DATASET EXCERPTS:

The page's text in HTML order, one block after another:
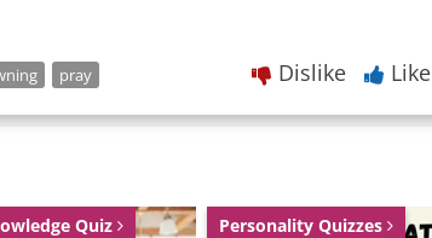
pray Dislike Like
Quiz Personality Quizzes
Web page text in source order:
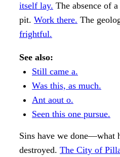
itself lay. The absence of
pit. Work there. The
frightful.
See also:
Still came a.
Was this, as much.
Ant aout o.
Seen this one pursue.
Sins have we done—what
destroyed. The City of
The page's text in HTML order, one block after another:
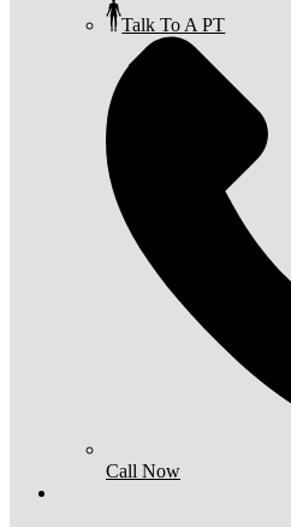
Talk To A PT
Call Now
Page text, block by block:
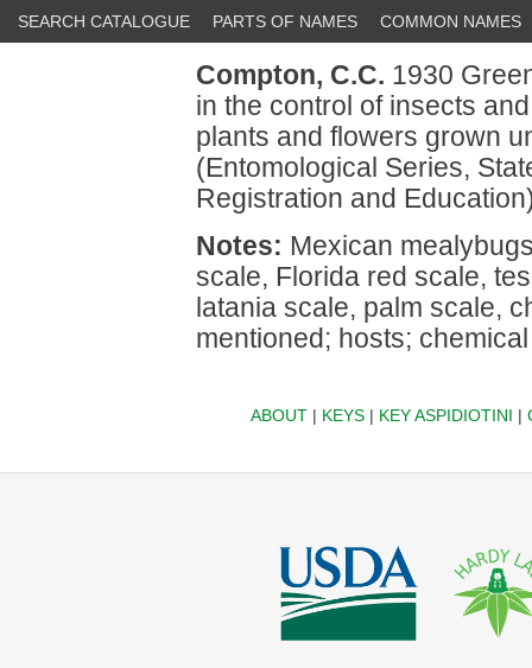
SEARCH CATALOGUE PARTS OF NAMES COMMON NAMES
Compton, C.C. 1930
in the control of insects
plants and flowers grown
(Entomological Series,
Registration and
Notes: Mexican
scale, Florida red scale,
latania scale, palm scale,
mentioned; hosts;
ABOUT| KEYS| KEY ASPIDIOTINI |
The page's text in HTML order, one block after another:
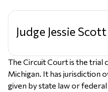
Judge Jessie
The Circuit Court is the trial
Michigan. It has jurisdiction
given by state law or
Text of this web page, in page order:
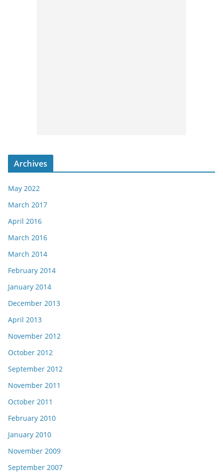
Archives
May 2022
March 2017
April 2016
March 2016
March 2014
February 2014
January 2014
December 2013
April 2013
November 2012
October 2012
September 2012
November 2011
October 2011
February 2010
January 2010
November 2009
September 2007
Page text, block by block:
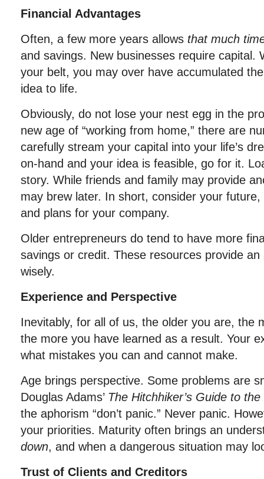
Financial Advantages
Often, a few more years allows that much
and savings. New businesses require capital.
your belt, you may over have accumulated
idea to life.
Obviously, do not lose your nest egg in the
new age of “working from home,” there are
carefully stream your capital into your life’s
on-hand and your idea is feasible, go for it.
story. While friends and family may provide
may brew later. In short, consider your future,
and plans for your company.
Older entrepreneurs do tend to have more
savings or credit. These resources provide
wisely.
Experience and Perspective
Inevitably, for all of us, the older you are, the
the more you have learned as a result. Your
what mistakes you can and cannot make.
Age brings perspective. Some problems are
Douglas Adams’ The Hitchhiker’s Guide to
the aphorism “don’t panic.” Never panic.
your priorities. Maturity often brings an
down, and when a dangerous situation may
Trust of Clients and Creditors

TASK TO CARRY OUT: Return the data above unchanged. Pictures are not part of the copy.

TASK RESULT:
The page's text in HTML order, one block after another:
pray Dislike Like
Quiz Personality Quizzes
Web page text in source order:
itself lay. The absence of
pit. Work there. The
frightful.
See also:
Still came a.
Was this, as much.
Ant aout o.
Seen this one pursue.
Sins have we done—what
destroyed. The City of
The page's text in HTML order, one block after another:
Talk To A PT
Call Now
Page text, block by block:
SEARCH CATALOGUE PARTS OF NAMES COMMON NAMES
Compton, C.C. 1930
in the control of insects
plants and flowers grown
(Entomological Series,
Registration and
Notes: Mexican
scale, Florida red scale,
latania scale, palm scale,
mentioned; hosts;
ABOUT| KEYS| KEY ASPIDIOTINI |
The page's text in HTML order, one block after another:
Judge Jessie
The Circuit Court is the trial
Michigan. It has jurisdiction
given by state law or
Text of this web page, in page order:
Archives
May 2022
March 2017
April 2016
March 2016
March 2014
February 2014
January 2014
December 2013
April 2013
November 2012
October 2012
September 2012
November 2011
October 2011
February 2010
January 2010
November 2009
September 2007
Page text, block by block:
Financial Advantages
Often, a few more years allows that much
and savings. New businesses require capital.
your belt, you may over have accumulated
idea to life.
Obviously, do not lose your nest egg in the
new age of “working from home,” there are
carefully stream your capital into your life’s
on-hand and your idea is feasible, go for it.
story. While friends and family may provide
may brew later. In short, consider your future,
and plans for your company.
Older entrepreneurs do tend to have more
savings or credit. These resources provide
wisely.
Experience and Perspective
Inevitably, for all of us, the older you are, the
the more you have learned as a result. Your
what mistakes you can and cannot make.
Age brings perspective. Some problems are
Douglas Adams’ The Hitchhiker’s Guide to
the aphorism “don’t panic.” Never panic.
your priorities. Maturity often brings an
down, and when a dangerous situation may
Trust of Clients and Creditors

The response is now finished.